*Exercise brief*
Copy the records exactly, leaving out every picture.

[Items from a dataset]
=== Section Start ===
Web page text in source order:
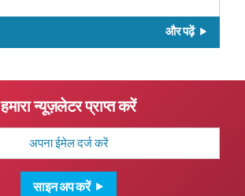
और पढ़ें
हमारा न्यूज़लेटर प्राप्त करें
साइन अप करें
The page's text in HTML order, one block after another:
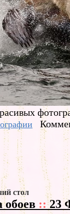
стол
обоев ::23
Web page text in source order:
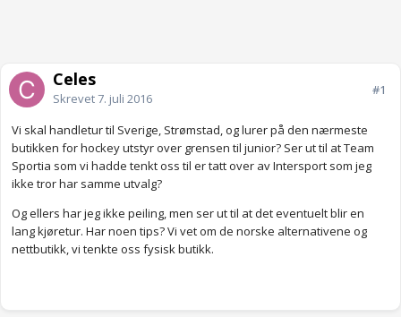
Celes
Skrevet7. juli 2016
#1
Vi skal handletur til Sverige, Strømstad, og lurer på den nærmeste
butikken for hockey utstyr over grensen til junior? Ser ut til at Team
Sportia som vi hadde tenkt oss til er tatt over av Intersport som jeg
ikke tror har samme utvalg?
Og ellers har jeg ikke peiling, men ser ut til at det eventuelt blir en
lang kjøretur. Har noen tips? Vi vet om de norske alternativene og
nettbutikk, vi tenkte oss fysisk butikk.
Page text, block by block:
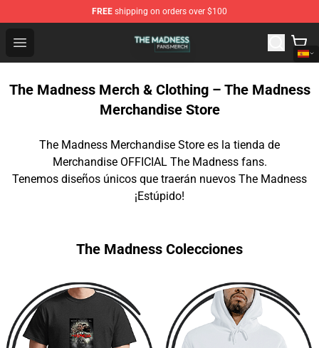
FREE shipping on orders over $100
Open menu
The Madness Shop - Official The Madness Merchandise
The Madness Merch & Clothing – The Madness
Merchandise Store
The Madness Merchandise Store es la tienda de
Merchandise OFFICIAL The Madness fans.
Tenemos diseños únicos que traerán nuevos The Madness
¡Estúpido!
The Madness Colecciones
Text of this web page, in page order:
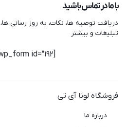
با ما در تماس باشید
دریافت توصیه ها، نکات، به روز رسانی ها،
تبلیغات و بیشتر
[mc4wp_form id="192"]
فروشگاه لونا آی تی
درباره ما
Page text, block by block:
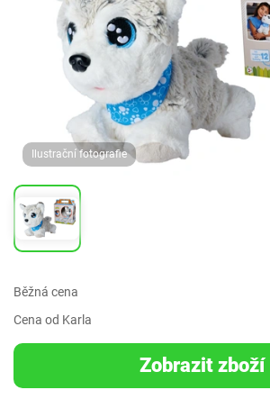
Ilustrační fotografie
Běžná cena
Cena od Karla
Zobrazit zboží
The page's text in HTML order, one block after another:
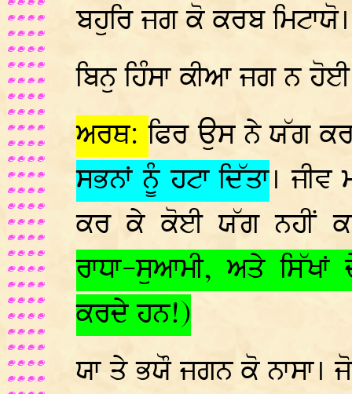
ਬਹੁਰਿ ਜਗ ਕੋ ਕਰਬ
ਬਿਨੁ ਹਿੰਸਾ ਕੀਆ ਜਗ ਨ
ਅਰਥ:ਫਿਰ ਉਸ ਨੇ ਯੱਗ
ਸਭਨਾਂ ਨੂੰ ਹਟਾ ਦਿੱਤਾ।
ਕਰ ਕੇ ਕੋਈ ਯੱਗ ਨਹੀਂ
ਰਾਧਾ-ਸੁਆਮੀ, ਅਤੇ
ਕਰਦੇ ਹਨ!)
ਯਾ ਤੇ ਭਯੌ ਜਗਨ ਕੋ ਨਾਸਾ।
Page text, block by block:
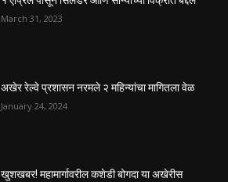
=== Section End ===
*Task solution*
Web page text in source order:
और पढ़ें
हमारा न्यूज़लेटर प्राप्त करें
साइन अप करें
The page's text in HTML order, one block after another:
стол
обоев ::23
Web page text in source order:
Celes
Skrevet7. juli 2016
#1
Vi skal handletur til Sverige, Strømstad, og lurer på den nærmeste
butikken for hockey utstyr over grensen til junior? Ser ut til at Team
Sportia som vi hadde tenkt oss til er tatt over av Intersport som jeg
ikke tror har samme utvalg?
Og ellers har jeg ikke peiling, men ser ut til at det eventuelt blir en
lang kjøretur. Har noen tips? Vi vet om de norske alternativene og
nettbutikk, vi tenkte oss fysisk butikk.
Page text, block by block:
FREE shipping on orders over $100
Open menu
The Madness Shop - Official The Madness Merchandise
The Madness Merch & Clothing – The Madness
Merchandise Store
The Madness Merchandise Store es la tienda de
Merchandise OFFICIAL The Madness fans.
Tenemos diseños únicos que traerán nuevos The Madness
¡Estúpido!
The Madness Colecciones
Text of this web page, in page order:
با ما در تماس باشید
دریافت توصیه ها، نکات، به روز رسانی ها،
تبلیغات و بیشتر
[mc4wp_form id="192"]
فروشگاه لونا آی تی
درباره ما
Page text, block by block:
Ilustrační fotografie
Běžná cena
Cena od Karla
Zobrazit zboží
The page's text in HTML order, one block after another:
ਬਹੁਰਿ ਜਗ ਕੋ ਕਰਬ
ਬਿਨੁ ਹਿੰਸਾ ਕੀਆ ਜਗ ਨ
ਅਰਥ:ਫਿਰ ਉਸ ਨੇ ਯੱਗ
ਸਭਨਾਂ ਨੂੰ ਹਟਾ ਦਿੱਤਾ।
ਕਰ ਕੇ ਕੋਈ ਯੱਗ ਨਹੀਂ
ਰਾਧਾ-ਸੁਆਮੀ, ਅਤੇ
ਕਰਦੇ ਹਨ!)
ਯਾ ਤੇ ਭਯੌ ਜਗਨ ਕੋ ਨਾਸਾ।
Page text, block by block:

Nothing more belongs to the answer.